I really like Honey Locust burls, crotchwood or crosscuts. I had asked the sawmill to cut and dry some for me, they normally do just maple, cherry and walnut. It took about 6 months but they came through for me. The tree had no burls and very little crotch. These blocks are about 2 3/16sqX10 1/4", no water or oil has been applied. I made the kitchen knife using a blade cut by waterjet from an old handsaw. The handle started as a block 1 1/8sqX4 3/4". This sold to a customer in NC. The finish is 3 coats of poly. I shipped some to a duckcall turner but most has gone to knifemakers. Comments always welcome.
http://i594.Rule #2/albums/tt28/lakeridge3/0d20e9a6-351c-4c03-bc4f-39cf47d9e9aa_zpsc92ee1a9.jpg


http://i594.Rule #2/albums/tt28/lakeridge3/3HoneyLocust001_zpsaa211318.jpg

Reactions: Like 10


----------



## Woodman (Nov 16, 2013)

I also like using crosscut Red Oak for knife handles. These have crotch Walnut ends.
http://i594.Rule #2/albums/tt28/lakeridge3/WalnutResize.jpg

Reactions: Like 12


----------



## Wildthings (Nov 16, 2013)

Very Nice


----------



## Gdurfey (Nov 16, 2013)

Wow


----------



## SDB777 (Nov 17, 2013)

The crosscut oak is one of my best sellers on the website. I actually have a hard time keeping the stuff in stock!

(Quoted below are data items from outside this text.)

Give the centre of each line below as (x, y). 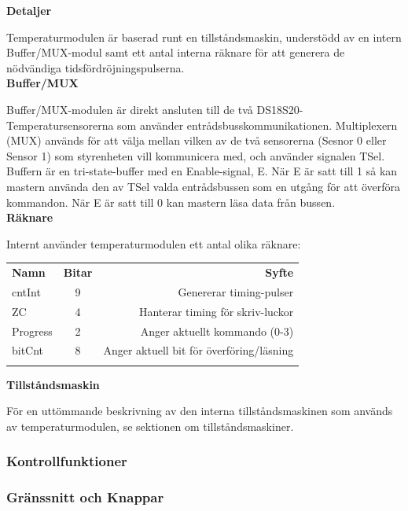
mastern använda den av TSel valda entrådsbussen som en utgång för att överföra (204, 186)
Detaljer (29, 10)
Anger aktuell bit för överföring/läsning (198, 350)
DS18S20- (280, 109)
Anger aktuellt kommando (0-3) (217, 331)
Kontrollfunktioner (67, 461)
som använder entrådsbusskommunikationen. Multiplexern (257, 125)
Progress (32, 331)
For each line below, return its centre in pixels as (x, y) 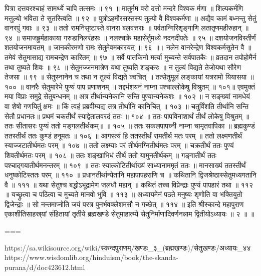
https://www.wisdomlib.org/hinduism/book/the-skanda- (91, 257)
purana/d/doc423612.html (45, 267)
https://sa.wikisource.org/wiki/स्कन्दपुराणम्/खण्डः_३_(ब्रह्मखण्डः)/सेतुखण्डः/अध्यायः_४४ (128, 247)
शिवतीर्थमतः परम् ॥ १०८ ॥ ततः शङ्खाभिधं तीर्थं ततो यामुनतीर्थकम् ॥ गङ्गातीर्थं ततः (111, 155)
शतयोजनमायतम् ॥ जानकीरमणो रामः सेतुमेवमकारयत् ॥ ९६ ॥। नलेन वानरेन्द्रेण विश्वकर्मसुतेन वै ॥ (128, 47)
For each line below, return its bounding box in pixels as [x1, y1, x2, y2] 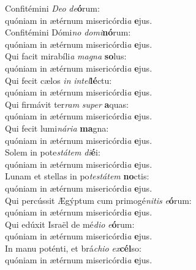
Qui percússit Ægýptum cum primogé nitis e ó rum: [5, 193, 192, 206]
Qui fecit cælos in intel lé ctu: [5, 73, 112, 86]
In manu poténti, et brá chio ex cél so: [5, 241, 141, 254]
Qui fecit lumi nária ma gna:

The 'rays' that the crosscut shows off are amazing, and if your lucky enough to get some spalt in those pieces....well, the sky is within reach! Can't imagine having to wait six months for a batch of crosscut(basically someone to run a board across a bandsaw in a 90* orientation)....ouch, they must be back-logged up your way?



Those knives your photo'ing above are cool! Wet-jet cutting is too neat!
The poly holds up well enough in the kitchen?





Scott (honey locust is on my wish list) B


----------



## Woodman (Nov 18, 2013)

Here's a closeup of the crosscut Locust taken from 2" away. The spring growth is very porous and for this reason it will soak up a good bit of oil when finishing as a crosscut. Superglue helps in this regard to seal the pores.
http://i594.Rule #2/albums/tt28/lakeridge3/LocustCloseup001_zpsca8b83cc.jpg
http://i594.Rule #2/albums/tt28/lakeridge3/cdd634cd-3291-401d-8f9e-de53b7799e9f_zpsdfd98e9a.jpg


----------



## william fourness (Jan 28, 2014)

You still looking for some honey locust burl? I have some scales, dried and ready to go...


----------